* _To do_:
Every record that follows must be set down word for word.

* _Entries provided_:
- - - -

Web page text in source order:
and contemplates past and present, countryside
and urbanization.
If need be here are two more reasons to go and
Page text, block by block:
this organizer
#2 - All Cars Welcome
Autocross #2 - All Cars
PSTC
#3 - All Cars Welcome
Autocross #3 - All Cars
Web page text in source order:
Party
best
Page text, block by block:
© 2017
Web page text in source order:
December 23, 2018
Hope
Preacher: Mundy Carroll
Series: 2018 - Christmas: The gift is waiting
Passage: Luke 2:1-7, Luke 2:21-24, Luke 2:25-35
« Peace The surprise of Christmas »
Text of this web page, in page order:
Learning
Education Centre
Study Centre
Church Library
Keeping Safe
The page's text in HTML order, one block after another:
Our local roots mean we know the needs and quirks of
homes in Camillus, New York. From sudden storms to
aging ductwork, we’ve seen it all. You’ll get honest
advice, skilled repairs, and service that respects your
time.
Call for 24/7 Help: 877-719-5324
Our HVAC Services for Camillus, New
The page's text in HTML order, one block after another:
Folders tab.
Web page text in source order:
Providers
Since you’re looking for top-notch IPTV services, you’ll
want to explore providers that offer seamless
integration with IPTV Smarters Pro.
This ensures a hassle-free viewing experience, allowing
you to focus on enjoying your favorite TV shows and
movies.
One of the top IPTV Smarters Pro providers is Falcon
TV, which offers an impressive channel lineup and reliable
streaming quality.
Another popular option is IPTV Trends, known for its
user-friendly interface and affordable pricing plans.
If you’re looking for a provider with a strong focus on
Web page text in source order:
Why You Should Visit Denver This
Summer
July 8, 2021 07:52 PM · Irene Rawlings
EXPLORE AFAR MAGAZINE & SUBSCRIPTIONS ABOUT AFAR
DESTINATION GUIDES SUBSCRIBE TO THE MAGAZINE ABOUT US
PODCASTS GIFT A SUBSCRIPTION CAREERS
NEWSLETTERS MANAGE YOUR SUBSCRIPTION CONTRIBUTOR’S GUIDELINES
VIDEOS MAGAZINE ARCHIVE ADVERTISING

- - - -

* _Task answer_:
Web page text in source order:
and contemplates past and present, countryside
and urbanization.
If need be here are two more reasons to go and
Page text, block by block:
this organizer
#2 - All Cars Welcome
Autocross #2 - All Cars
PSTC
#3 - All Cars Welcome
Autocross #3 - All Cars
Web page text in source order:
Party
best
Page text, block by block:
© 2017
Web page text in source order:
December 23, 2018
Hope
Preacher: Mundy Carroll
Series: 2018 - Christmas: The gift is waiting
Passage: Luke 2:1-7, Luke 2:21-24, Luke 2:25-35
« Peace The surprise of Christmas »
Text of this web page, in page order:
Learning
Education Centre
Study Centre
Church Library
Keeping Safe
The page's text in HTML order, one block after another:
Our local roots mean we know the needs and quirks of
homes in Camillus, New York. From sudden storms to
aging ductwork, we’ve seen it all. You’ll get honest
advice, skilled repairs, and service that respects your
time.
Call for 24/7 Help: 877-719-5324
Our HVAC Services for Camillus, New
The page's text in HTML order, one block after another:
Folders tab.
Web page text in source order:
Providers
Since you’re looking for top-notch IPTV services, you’ll
want to explore providers that offer seamless
integration with IPTV Smarters Pro.
This ensures a hassle-free viewing experience, allowing
you to focus on enjoying your favorite TV shows and
movies.
One of the top IPTV Smarters Pro providers is Falcon
TV, which offers an impressive channel lineup and reliable
streaming quality.
Another popular option is IPTV Trends, known for its
user-friendly interface and affordable pricing plans.
If you’re looking for a provider with a strong focus on
Web page text in source order:
Why You Should Visit Denver This
Summer
July 8, 2021 07:52 PM · Irene Rawlings
EXPLORE AFAR MAGAZINE & SUBSCRIPTIONS ABOUT AFAR
DESTINATION GUIDES SUBSCRIBE TO THE MAGAZINE ABOUT US
PODCASTS GIFT A SUBSCRIPTION CAREERS
NEWSLETTERS MANAGE YOUR SUBSCRIPTION CONTRIBUTOR’S GUIDELINES
VIDEOS MAGAZINE ARCHIVE ADVERTISING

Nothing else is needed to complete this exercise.